Каждая придирчиво рассматривала другую, словно пытаясь еще раз убедиться в том, что это – реально. Одно лицо на двоих. Один… муж.
Но вот она решительно шагнула вперед – смело, по-хозяйски, словно этим своим движением напоминала о том, кто здесь настоящая владелица всего. Кому принадлежит эта жизнь и… все, что к ней прилагалось. Включая Кирилла.
Она вошла в дом и показалось, что в этот момент взошло солнце, несмотря на кромешную тьму на улице, за ее спиной. Она была… блистательной, яркой, почти ослепляющей, несмотря даже на то, что была одета весьма просто. Ее уверенные движения, широкая улыбка невольно подавляли, заставляя ощущать себя на ее фоне бледной тенью.
Сердце болезненно заскрипело в груди, заболело, заныло. Как вообще Кирилл додумался заменить ее мной? Сейчас, когда мы стояли рядом, было совершенно очевидно, что ничего общего между нами нет. Как ни перекрась меня, во что ни одень – я не могла стать Юлей.
Да и не хотела!
Вся горечь, вся обида, вся злость на то, что была для мужа не больше, чем жалким подобием, дали мне сил на то, чтобы встать перед ней, мешая пройти дальше.
– Кто вы и что вам нужно? – спросила я холодно и в ее зеленых глазах отразилось удивление.
– Софи, кто там? – крикнул из гостиной Кирилл.
И прежде, чем я успела сказать хоть что-нибудь, Юля ответила – не мне, а моему мужу:
– Кирюша, я вернулась!
Это был не голос – зов сирены. Я никогда не говорила так. Даже не пыталась, зная, что, в отличие от многих других женщин, совершенно не умею кокетничать.
Послышались шаги и Кир вышел в прихожую с Лилианой на руках. Взгляд Юли метнулся к моей дочери: похоже, ее существование оказалось для женщины сюрпризом.
Но важнее сейчас было другое… То, как Кирилл смотрел на неподражаемый оригинал своей любви.

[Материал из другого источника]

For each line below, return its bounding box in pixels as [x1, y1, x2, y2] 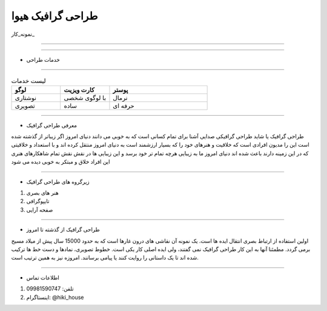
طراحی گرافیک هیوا [11, 9, 98, 22]
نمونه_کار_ [11, 30, 35, 38]
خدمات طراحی [26, 56, 60, 63]
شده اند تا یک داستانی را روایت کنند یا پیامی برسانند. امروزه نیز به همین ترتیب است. [11, 254, 199, 261]
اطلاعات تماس [26, 273, 60, 281]
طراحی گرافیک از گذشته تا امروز [26, 226, 100, 233]
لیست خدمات [11, 76, 46, 85]
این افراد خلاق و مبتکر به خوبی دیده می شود [11, 158, 110, 166]

Неверие в его глазах смешалось с радостью. Нет, он не смотрел на нее – он пожирал взглядом. И я чувствовала себя так, будто в этот самый момент стремительно таю на глазах, почти что перестаю существовать.
– Юля? – выдохнул он и столь многое звучало в его голосе… точно это было не имя, а молитва.
И я больше не могла этого выносить.
– Значит, мне померещилось? – спросила язвительно, вставая между мужем и его бывшей. Напоминая себе из последних сил, что настоящая и законная теперь – я. И сознавая каждой клеточкой мозга, каждой точкой тела и уголком сердца: этот момент сейчас решит все.
– Так прогони ее, раз это всего лишь… выдумка, – добавила требовательно, ощущая, как подступает, накрывает, неминуемо подкатывает после всего пережитого, истерика.
Я успела уловить насмешливо-жалостливый взгляд Юли, адресованный мне, прежде, чем Кирилл без лишних слов передал мне малышку Лили и коротко бросил, точно собаке:
– Уйди, Софи.
Эти слова не просто ранили – они меня уничтожили.
– Что? – переспросила помертвевшими губами.
– Уйдите наверх!
И, более не добавляя ни слова, он схватил Юлю за руку и повел в сторону своего кабинета. А я осталась стоять там же, где он меня оставил: униженная, разбитая, едва живая.
Тонкий жалобный вой сорвался с губ. Еле чувствуя ноги, я отступила к дивану и рухнула на него. В ушах шумело, сердце билось надрывно, словно отсчитывая последние минуты, и весь мир словно перестал существовать. Как и я сама.
Но вот Лили вдруг заплакала: горько, громко, отчаянно, и этот звук привел меня в чувство. Моя девочка! Она нуждалась во мне, а значит, я не имела права расклеиваться. Не должна была впадать в саможаление, потому что от меня зависела моя дочь.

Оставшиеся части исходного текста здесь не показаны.